- _Work item_
Where the records below have a line with "packed", that line is to be copied.

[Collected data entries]
-=-=-

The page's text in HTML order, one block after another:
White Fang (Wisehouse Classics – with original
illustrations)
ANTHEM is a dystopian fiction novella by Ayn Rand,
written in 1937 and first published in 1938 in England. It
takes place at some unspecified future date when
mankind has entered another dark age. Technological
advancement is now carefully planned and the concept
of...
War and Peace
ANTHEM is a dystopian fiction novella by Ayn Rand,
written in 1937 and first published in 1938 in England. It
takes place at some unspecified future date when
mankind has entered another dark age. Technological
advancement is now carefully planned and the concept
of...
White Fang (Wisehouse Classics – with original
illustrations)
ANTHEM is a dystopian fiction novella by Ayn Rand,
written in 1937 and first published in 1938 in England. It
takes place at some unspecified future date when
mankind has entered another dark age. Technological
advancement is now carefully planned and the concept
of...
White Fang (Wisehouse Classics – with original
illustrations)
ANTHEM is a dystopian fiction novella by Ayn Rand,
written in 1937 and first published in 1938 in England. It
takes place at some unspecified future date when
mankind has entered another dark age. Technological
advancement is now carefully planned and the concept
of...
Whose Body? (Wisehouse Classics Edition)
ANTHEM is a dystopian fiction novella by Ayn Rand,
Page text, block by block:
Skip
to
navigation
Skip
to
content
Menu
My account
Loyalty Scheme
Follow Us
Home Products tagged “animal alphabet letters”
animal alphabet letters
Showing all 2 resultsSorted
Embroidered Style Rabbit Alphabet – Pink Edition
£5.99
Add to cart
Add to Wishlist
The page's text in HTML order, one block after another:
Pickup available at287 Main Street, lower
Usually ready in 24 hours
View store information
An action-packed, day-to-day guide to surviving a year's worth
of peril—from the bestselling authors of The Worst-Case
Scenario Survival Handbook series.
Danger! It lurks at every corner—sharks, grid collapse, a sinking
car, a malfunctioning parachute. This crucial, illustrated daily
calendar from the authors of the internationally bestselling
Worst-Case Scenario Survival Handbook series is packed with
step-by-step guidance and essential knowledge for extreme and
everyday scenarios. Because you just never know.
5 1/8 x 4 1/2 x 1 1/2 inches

-=-=-

- _Worked solution_
An action-packed, day-to-day guide to surviving a year's worth
Worst-Case Scenario Survival Handbook series is packed with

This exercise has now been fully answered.